I was dealing with epoch times as much as possible (it's a charting application), but there were times when I needed to use NSDate and NSCalendar (namely, for formatting the axis labels, and for marking calendar months, quarters and years). I struggled with this for a day or so, trying to set various timezones on calendars and suchlike.

In the end I found that the following line of code in my app delegate helped immensely:-

// prevent DST bugs by setting default timezone for app
    if let utcZone = NSTimeZone(abbreviation: "UTC") {
        NSTimeZone.setDefaultTimeZone(utcZone)
    }

On top of this, the source data had to be sanitised, so whenever I used an NSDateFormatter on incoming data, I made sure I set its time zone to the correct one for the data source (in my case, it was GMT).

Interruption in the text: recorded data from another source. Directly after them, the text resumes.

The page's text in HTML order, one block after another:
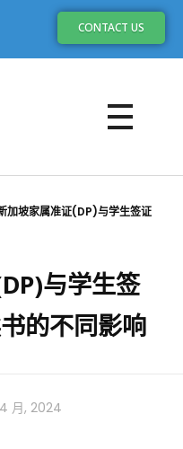
CONTACT US
加坡家属准证(DP)与学生签证
与学生签
的不同影响
月, 2024
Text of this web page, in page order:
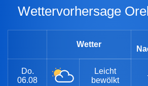
Wettervorhersage
Wetter
Do.
06.08
Leicht
bewölkt
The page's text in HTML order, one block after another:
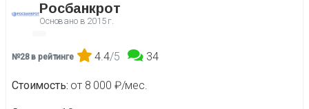
Росбанкрот
Основано в 2015 г.
№28 в рейтинге 4.4/5 34
Стоимость от 8 000 ₽/мес.
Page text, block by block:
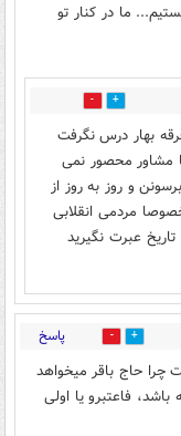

This gets rid of nasty DST issues in the data source and ensures all the resultant NSDates can be converted nicely into epoch times without worrying about DST.

Echelon
  • 7,306
  • 1
  • 36
  • 34
0

Another solution would be to check the hour component of the date, and in case it is 1 or 23 (instead of 0) just change the date by using Calendar.current.date(byAdding: .hour, value: -1, to: currentDate) or Calendar.current.date(byAdding: .hour, value: 1, to: currentDate) respectively.